The human T cell leukemia/lymphotropic virus type-1 (HTLV-1) genome has approximately 9 kb and contains the pX region that codes for regulatory and accessory proteins. The pX ORF-I encodes for the p¹² protein, a 99 aa peptide, which presents several functional putative domains, such as leucine zipper motifs, SH3- binding motifs, and a dileucine motif, p12^I. Also, a rare p12^IK88 allele was found mainly in HTLV-1-associated myelopathy/tropical spastic paraparesis (HAM/TSP) patients, suggesting it is a marker of pathogenesis, although recent studies showed p12^IK in asymptomatic HTLV-1 carriers.

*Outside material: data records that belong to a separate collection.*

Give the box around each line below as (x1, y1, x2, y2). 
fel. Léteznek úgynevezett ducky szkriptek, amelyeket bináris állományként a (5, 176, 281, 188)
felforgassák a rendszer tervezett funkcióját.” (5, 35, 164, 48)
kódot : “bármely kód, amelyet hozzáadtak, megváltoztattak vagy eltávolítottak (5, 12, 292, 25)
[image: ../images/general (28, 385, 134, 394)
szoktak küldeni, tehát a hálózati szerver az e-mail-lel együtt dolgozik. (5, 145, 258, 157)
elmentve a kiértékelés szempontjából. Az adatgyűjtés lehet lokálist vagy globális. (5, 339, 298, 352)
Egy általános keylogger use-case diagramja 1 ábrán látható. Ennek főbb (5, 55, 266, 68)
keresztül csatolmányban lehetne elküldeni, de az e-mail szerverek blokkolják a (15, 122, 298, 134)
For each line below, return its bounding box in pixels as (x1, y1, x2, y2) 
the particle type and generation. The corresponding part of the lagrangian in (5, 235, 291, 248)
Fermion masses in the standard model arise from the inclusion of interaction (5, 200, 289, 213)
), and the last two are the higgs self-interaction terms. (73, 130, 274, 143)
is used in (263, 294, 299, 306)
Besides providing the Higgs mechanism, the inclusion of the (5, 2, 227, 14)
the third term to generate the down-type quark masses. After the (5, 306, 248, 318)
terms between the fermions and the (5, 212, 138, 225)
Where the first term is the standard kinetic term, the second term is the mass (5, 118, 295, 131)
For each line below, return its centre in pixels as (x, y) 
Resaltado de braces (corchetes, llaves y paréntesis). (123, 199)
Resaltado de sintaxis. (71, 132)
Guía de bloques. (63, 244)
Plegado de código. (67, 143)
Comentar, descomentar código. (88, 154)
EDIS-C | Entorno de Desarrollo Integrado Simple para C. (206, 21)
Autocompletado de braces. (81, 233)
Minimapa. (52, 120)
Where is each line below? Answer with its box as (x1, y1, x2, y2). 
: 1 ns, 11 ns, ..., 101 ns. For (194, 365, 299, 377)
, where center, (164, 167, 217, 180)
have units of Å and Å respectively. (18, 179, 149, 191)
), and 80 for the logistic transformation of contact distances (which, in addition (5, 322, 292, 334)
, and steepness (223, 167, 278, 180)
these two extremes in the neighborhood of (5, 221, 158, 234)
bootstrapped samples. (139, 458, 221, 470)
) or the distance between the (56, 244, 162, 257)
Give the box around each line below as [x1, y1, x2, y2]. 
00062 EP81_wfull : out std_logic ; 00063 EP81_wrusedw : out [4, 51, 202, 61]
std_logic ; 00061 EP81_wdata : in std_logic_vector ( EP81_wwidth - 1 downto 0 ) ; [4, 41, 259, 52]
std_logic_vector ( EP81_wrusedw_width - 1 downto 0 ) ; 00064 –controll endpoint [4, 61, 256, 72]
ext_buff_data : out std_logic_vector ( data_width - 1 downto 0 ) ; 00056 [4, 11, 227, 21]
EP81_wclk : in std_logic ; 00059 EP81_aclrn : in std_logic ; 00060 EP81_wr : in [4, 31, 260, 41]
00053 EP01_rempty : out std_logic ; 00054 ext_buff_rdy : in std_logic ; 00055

To extend the observations on p12^I motifs, we sequenced 26 p12^I from HAM/TSP patients and asymptomatic HTLV-1 carriers. Amino acid analysis of 48 p12^I motifs demonstrated the presence of several alleles, but the allelic variation, including p12IK, was not prevalent in HAM/TSP isolates. Nonetheless, some genetic markers were recognized in association with isolates from HTLV-1a subgroup B and Brazilian HTLV-1aA strains.